-- Exercise aim --
Write out every entry, unchanged. Skip any picture.

[Saved data entries]
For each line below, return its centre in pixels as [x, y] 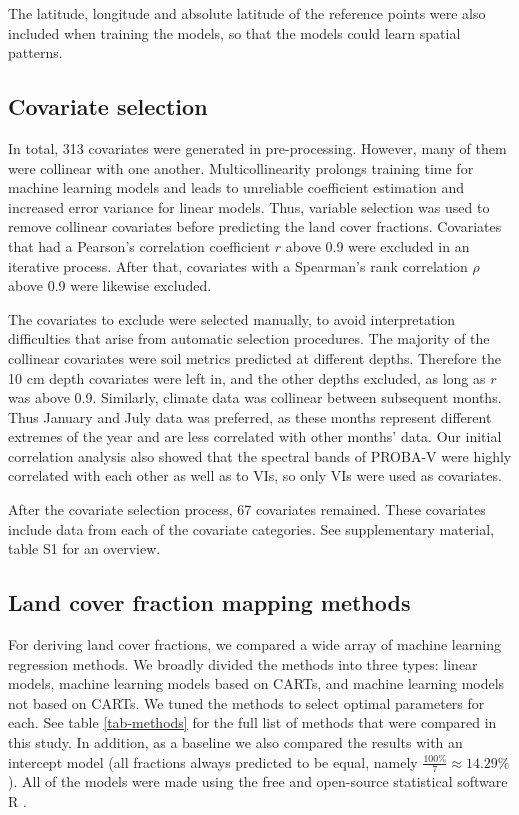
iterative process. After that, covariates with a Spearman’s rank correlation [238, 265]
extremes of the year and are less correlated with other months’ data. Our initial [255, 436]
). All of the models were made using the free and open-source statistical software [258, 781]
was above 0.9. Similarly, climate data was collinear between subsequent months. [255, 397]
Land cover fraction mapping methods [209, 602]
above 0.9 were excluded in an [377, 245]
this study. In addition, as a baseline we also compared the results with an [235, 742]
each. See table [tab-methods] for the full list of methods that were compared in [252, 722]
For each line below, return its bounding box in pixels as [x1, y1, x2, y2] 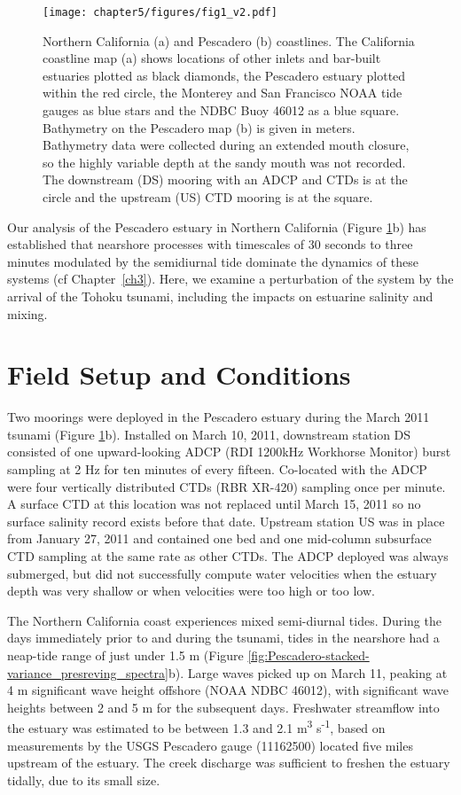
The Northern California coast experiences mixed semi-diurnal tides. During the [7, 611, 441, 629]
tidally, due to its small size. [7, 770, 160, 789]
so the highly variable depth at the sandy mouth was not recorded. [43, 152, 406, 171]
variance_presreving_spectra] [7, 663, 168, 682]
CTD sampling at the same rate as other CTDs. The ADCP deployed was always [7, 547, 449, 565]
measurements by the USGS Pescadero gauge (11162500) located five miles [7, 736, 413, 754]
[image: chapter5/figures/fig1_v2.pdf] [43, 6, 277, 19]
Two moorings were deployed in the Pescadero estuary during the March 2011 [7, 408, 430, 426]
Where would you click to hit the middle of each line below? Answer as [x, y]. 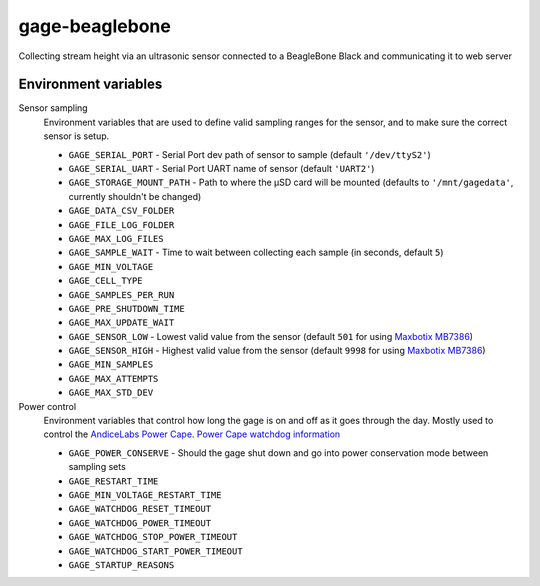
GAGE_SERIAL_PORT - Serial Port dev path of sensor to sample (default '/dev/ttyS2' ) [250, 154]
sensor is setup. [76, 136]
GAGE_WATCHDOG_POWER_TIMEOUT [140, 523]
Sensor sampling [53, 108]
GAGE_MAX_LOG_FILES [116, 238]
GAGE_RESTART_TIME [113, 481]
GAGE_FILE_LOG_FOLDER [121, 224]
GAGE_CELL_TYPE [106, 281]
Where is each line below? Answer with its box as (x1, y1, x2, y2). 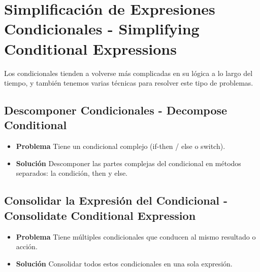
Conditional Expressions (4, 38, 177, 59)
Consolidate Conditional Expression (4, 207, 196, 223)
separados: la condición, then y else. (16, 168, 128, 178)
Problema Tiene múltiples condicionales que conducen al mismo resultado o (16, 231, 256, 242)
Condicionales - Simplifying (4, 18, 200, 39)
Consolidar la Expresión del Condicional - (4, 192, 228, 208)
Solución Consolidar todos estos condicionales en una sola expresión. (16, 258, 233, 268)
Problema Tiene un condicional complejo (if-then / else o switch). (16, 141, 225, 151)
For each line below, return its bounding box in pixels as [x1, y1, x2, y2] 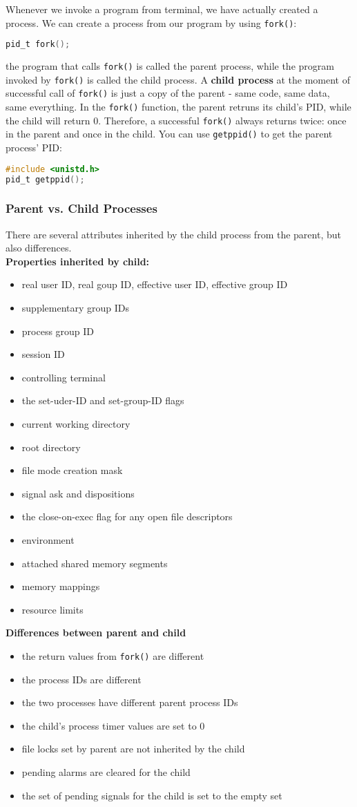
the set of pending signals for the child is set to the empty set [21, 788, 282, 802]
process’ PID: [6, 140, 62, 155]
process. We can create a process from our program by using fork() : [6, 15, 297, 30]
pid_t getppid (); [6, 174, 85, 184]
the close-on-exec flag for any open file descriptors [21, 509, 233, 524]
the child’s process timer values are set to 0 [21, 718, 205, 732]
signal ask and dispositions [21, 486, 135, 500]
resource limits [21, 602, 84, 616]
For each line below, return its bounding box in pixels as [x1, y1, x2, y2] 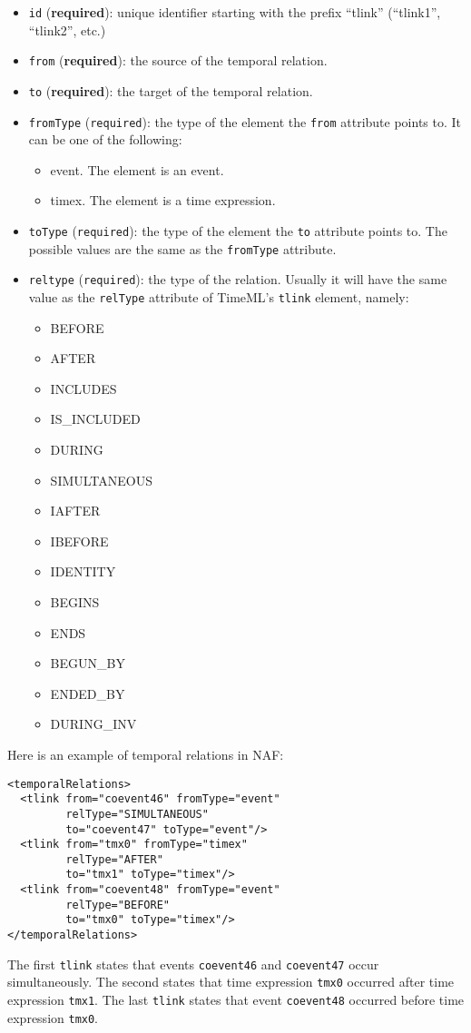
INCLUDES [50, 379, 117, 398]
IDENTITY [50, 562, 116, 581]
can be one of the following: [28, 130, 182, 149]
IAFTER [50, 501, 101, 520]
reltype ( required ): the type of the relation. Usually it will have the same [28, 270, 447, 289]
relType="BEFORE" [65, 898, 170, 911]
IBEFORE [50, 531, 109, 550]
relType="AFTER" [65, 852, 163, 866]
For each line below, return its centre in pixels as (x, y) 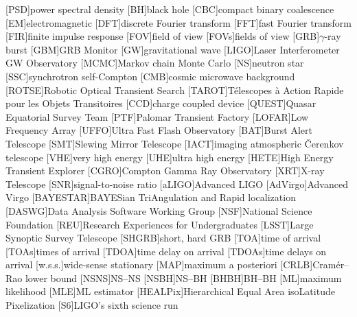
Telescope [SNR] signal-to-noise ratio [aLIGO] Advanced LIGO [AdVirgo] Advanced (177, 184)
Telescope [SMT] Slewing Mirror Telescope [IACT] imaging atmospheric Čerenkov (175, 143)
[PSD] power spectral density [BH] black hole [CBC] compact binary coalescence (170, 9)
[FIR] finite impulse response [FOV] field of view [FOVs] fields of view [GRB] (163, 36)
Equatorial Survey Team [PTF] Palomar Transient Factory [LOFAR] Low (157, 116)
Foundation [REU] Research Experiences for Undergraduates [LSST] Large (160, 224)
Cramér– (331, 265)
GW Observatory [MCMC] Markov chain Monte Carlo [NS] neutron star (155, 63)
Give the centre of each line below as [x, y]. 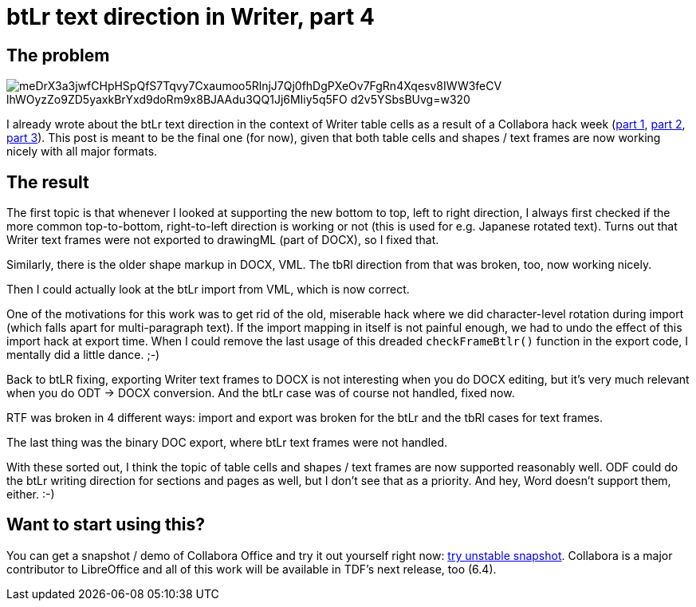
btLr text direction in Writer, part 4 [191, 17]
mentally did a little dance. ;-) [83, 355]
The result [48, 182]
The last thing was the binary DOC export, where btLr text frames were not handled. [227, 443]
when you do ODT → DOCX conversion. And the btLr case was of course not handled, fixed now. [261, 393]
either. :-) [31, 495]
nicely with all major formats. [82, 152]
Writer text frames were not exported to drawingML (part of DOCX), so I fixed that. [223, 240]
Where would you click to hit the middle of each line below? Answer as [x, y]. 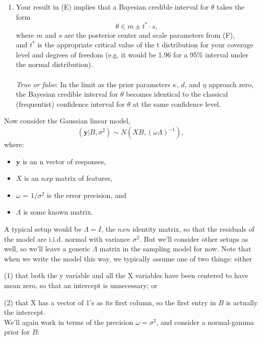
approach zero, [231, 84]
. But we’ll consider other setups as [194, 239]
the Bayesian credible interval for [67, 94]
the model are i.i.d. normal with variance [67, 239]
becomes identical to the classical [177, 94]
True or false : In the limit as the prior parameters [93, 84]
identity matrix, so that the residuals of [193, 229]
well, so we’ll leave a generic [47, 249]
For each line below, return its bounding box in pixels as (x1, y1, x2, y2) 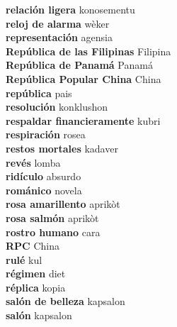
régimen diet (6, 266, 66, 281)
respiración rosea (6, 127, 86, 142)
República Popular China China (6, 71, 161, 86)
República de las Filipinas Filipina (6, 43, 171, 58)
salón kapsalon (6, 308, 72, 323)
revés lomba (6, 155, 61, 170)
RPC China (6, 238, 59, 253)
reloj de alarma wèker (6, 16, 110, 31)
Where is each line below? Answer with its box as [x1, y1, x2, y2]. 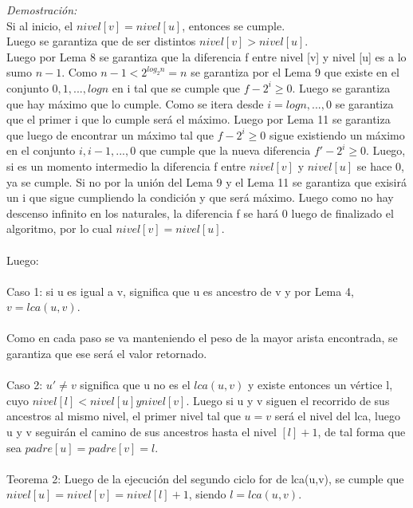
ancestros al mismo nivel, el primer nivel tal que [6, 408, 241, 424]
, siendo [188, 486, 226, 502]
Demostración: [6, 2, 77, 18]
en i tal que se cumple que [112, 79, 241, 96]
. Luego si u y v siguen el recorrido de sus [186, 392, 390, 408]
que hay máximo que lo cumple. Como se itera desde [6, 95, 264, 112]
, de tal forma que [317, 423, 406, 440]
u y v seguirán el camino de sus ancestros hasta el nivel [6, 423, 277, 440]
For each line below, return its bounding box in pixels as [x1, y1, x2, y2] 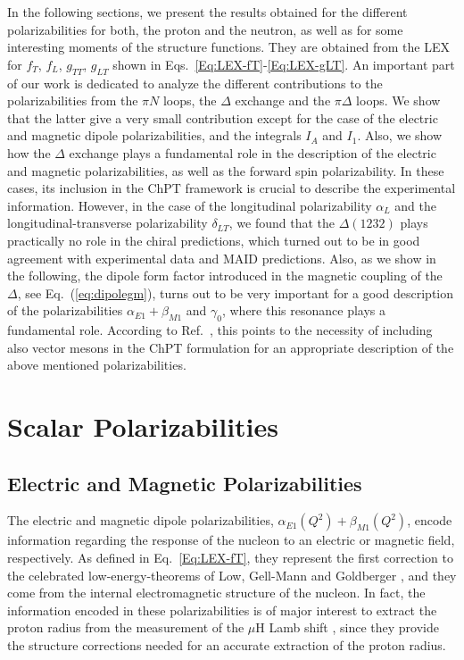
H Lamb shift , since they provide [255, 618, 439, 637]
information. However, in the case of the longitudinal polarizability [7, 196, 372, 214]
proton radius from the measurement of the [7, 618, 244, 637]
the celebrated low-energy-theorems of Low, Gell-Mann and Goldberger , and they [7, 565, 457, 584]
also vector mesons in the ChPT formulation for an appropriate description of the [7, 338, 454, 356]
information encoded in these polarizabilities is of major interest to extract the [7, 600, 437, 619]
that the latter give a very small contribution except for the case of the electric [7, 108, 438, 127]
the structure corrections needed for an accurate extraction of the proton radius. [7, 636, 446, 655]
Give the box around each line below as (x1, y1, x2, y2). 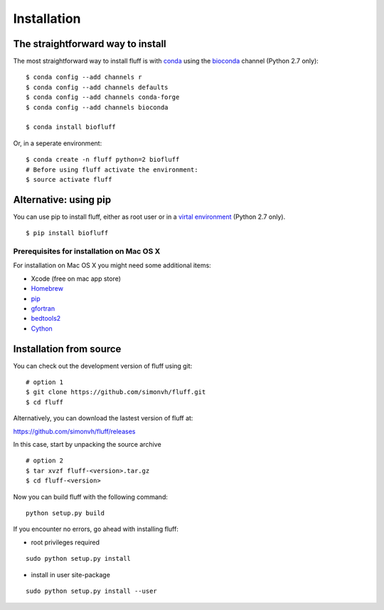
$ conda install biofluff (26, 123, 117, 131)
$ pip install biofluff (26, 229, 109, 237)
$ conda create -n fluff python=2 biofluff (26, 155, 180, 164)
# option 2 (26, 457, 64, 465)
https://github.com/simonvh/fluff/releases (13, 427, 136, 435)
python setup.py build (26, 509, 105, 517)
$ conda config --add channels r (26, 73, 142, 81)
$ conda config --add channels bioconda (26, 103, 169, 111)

-- Response below --
For each line below, return its centre in pixels as [x, y] 
iterative process. After that, covariates with a Spearman’s rank correlation [238, 265]
extremes of the year and are less correlated with other months’ data. Our initial [255, 436]
). All of the models were made using the free and open-source statistical software [258, 781]
was above 0.9. Similarly, climate data was collinear between subsequent months. [255, 397]
Land cover fraction mapping methods [209, 602]
above 0.9 were excluded in an [377, 245]
this study. In addition, as a baseline we also compared the results with an [235, 742]
each. See table [tab-methods] for the full list of methods that were compared in [252, 722]
For each line below, return its bounding box in pixels as [x1, y1, x2, y2] 
The Northern California coast experiences mixed semi-diurnal tides. During the [7, 611, 441, 629]
tidally, due to its small size. [7, 770, 160, 789]
so the highly variable depth at the sandy mouth was not recorded. [43, 152, 406, 171]
variance_presreving_spectra] [7, 663, 168, 682]
CTD sampling at the same rate as other CTDs. The ADCP deployed was always [7, 547, 449, 565]
measurements by the USGS Pescadero gauge (11162500) located five miles [7, 736, 413, 754]
[image: chapter5/figures/fig1_v2.pdf] [43, 6, 277, 19]
Two moorings were deployed in the Pescadero estuary during the March 2011 [7, 408, 430, 426]
Where would you click to hit the middle of each line below? Answer as [x, y]. 
GAGE_SERIAL_PORT - Serial Port dev path of sensor to sample (default '/dev/ttyS2' ) [250, 154]
sensor is setup. [76, 136]
GAGE_WATCHDOG_POWER_TIMEOUT [140, 523]
Sensor sampling [53, 108]
GAGE_MAX_LOG_FILES [116, 238]
GAGE_RESTART_TIME [113, 481]
GAGE_FILE_LOG_FOLDER [121, 224]
GAGE_CELL_TYPE [106, 281]
Where is each line below? Answer with its box as (x1, y1, x2, y2). 
Conditional Expressions (4, 38, 177, 59)
Consolidate Conditional Expression (4, 207, 196, 223)
separados: la condición, then y else. (16, 168, 128, 178)
Problema Tiene múltiples condicionales que conducen al mismo resultado o (16, 231, 256, 242)
Condicionales - Simplifying (4, 18, 200, 39)
Consolidar la Expresión del Condicional - (4, 192, 228, 208)
Solución Consolidar todos estos condicionales en una sola expresión. (16, 258, 233, 268)
Problema Tiene un condicional complejo (if-then / else o switch). (16, 141, 225, 151)
For each line below, return its bounding box in pixels as [x1, y1, x2, y2] 
the set of pending signals for the child is set to the empty set [21, 788, 282, 802]
process’ PID: [6, 140, 62, 155]
process. We can create a process from our program by using fork() : [6, 15, 297, 30]
pid_t getppid (); [6, 174, 85, 184]
the close-on-exec flag for any open file descriptors [21, 509, 233, 524]
the child’s process timer values are set to 0 [21, 718, 205, 732]
signal ask and dispositions [21, 486, 135, 500]
resource limits [21, 602, 84, 616]
For each line below, return its bounding box in pixels as [x1, y1, x2, y2] 
INCLUDES [50, 379, 117, 398]
IDENTITY [50, 562, 116, 581]
can be one of the following: [28, 130, 182, 149]
IAFTER [50, 501, 101, 520]
reltype ( required ): the type of the relation. Usually it will have the same [28, 270, 447, 289]
relType="BEFORE" [65, 898, 170, 911]
IBEFORE [50, 531, 109, 550]
relType="AFTER" [65, 852, 163, 866]
For each line below, return its centre in pixels as (x, y) 
Telescope [SNR] signal-to-noise ratio [aLIGO] Advanced LIGO [AdVirgo] Advanced (177, 184)
Telescope [SMT] Slewing Mirror Telescope [IACT] imaging atmospheric Čerenkov (175, 143)
[PSD] power spectral density [BH] black hole [CBC] compact binary coalescence (170, 9)
[FIR] finite impulse response [FOV] field of view [FOVs] fields of view [GRB] (163, 36)
Equatorial Survey Team [PTF] Palomar Transient Factory [LOFAR] Low (157, 116)
Foundation [REU] Research Experiences for Undergraduates [LSST] Large (160, 224)
Cramér– (331, 265)
GW Observatory [MCMC] Markov chain Monte Carlo [NS] neutron star (155, 63)
Give the centre of each line below as [x, y]. 
btLr text direction in Writer, part 4 [191, 17]
mentally did a little dance. ;-) [83, 355]
The result [48, 182]
The last thing was the binary DOC export, where btLr text frames were not handled. [227, 443]
when you do ODT → DOCX conversion. And the btLr case was of course not handled, fixed now. [261, 393]
either. :-) [31, 495]
nicely with all major formats. [82, 152]
Writer text frames were not exported to drawingML (part of DOCX), so I fixed that. [223, 240]
Where would you click to hit the middle of each line below? Answer as [x, y]. 
approach zero, [231, 84]
. But we’ll consider other setups as [194, 239]
the Bayesian credible interval for [67, 94]
the model are i.i.d. normal with variance [67, 239]
becomes identical to the classical [177, 94]
True or false : In the limit as the prior parameters [93, 84]
identity matrix, so that the residuals of [193, 229]
well, so we’ll leave a generic [47, 249]
For each line below, return its bounding box in pixels as (x1, y1, x2, y2) 
régimen diet (6, 266, 66, 281)
respiración rosea (6, 127, 86, 142)
República Popular China China (6, 71, 161, 86)
República de las Filipinas Filipina (6, 43, 171, 58)
salón kapsalon (6, 308, 72, 323)
revés lomba (6, 155, 61, 170)
RPC China (6, 238, 59, 253)
reloj de alarma wèker (6, 16, 110, 31)
Where is each line below? Answer with its box as [x1, y1, x2, y2]. 
ancestros al mismo nivel, el primer nivel tal que [6, 408, 241, 424]
, siendo [188, 486, 226, 502]
Demostración: [6, 2, 77, 18]
en i tal que se cumple que [112, 79, 241, 96]
. Luego si u y v siguen el recorrido de sus [186, 392, 390, 408]
que hay máximo que lo cumple. Como se itera desde [6, 95, 264, 112]
, de tal forma que [317, 423, 406, 440]
u y v seguirán el camino de sus ancestros hasta el nivel [6, 423, 277, 440]
For each line below, return its bounding box in pixels as [x1, y1, x2, y2] 
H Lamb shift , since they provide [255, 618, 439, 637]
information. However, in the case of the longitudinal polarizability [7, 196, 372, 214]
proton radius from the measurement of the [7, 618, 244, 637]
the celebrated low-energy-theorems of Low, Gell-Mann and Goldberger , and they [7, 565, 457, 584]
also vector mesons in the ChPT formulation for an appropriate description of the [7, 338, 454, 356]
information encoded in these polarizabilities is of major interest to extract the [7, 600, 437, 619]
that the latter give a very small contribution except for the case of the electric [7, 108, 438, 127]
the structure corrections needed for an accurate extraction of the proton radius. [7, 636, 446, 655]
Give the box around each line below as (x1, y1, x2, y2). 
$ conda install biofluff (26, 123, 117, 131)
$ pip install biofluff (26, 229, 109, 237)
$ conda create -n fluff python=2 biofluff (26, 155, 180, 164)
# option 2 (26, 457, 64, 465)
https://github.com/simonvh/fluff/releases (13, 427, 136, 435)
python setup.py build (26, 509, 105, 517)
$ conda config --add channels r (26, 73, 142, 81)
$ conda config --add channels bioconda (26, 103, 169, 111)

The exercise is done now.